:: What you will do ::
Copy the data verbatim and leave out every picture.

====

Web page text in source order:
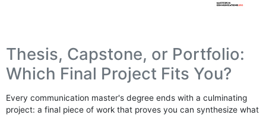
Thesis, Capstone, or Portfolio:
Which Final Project Fits You?
Every communication master's degree ends with a culminating
project: a final piece of work that proves you can synthesize what
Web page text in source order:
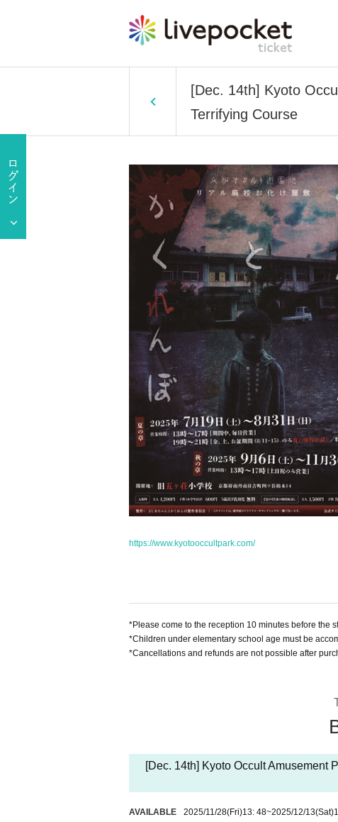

====

:: Your response ::
Web page text in source order:
Thesis, Capstone, or Portfolio:
Which Final Project Fits You?
Every communication master's degree ends with a culminating
project: a final piece of work that proves you can synthesize what
Web page text in source order:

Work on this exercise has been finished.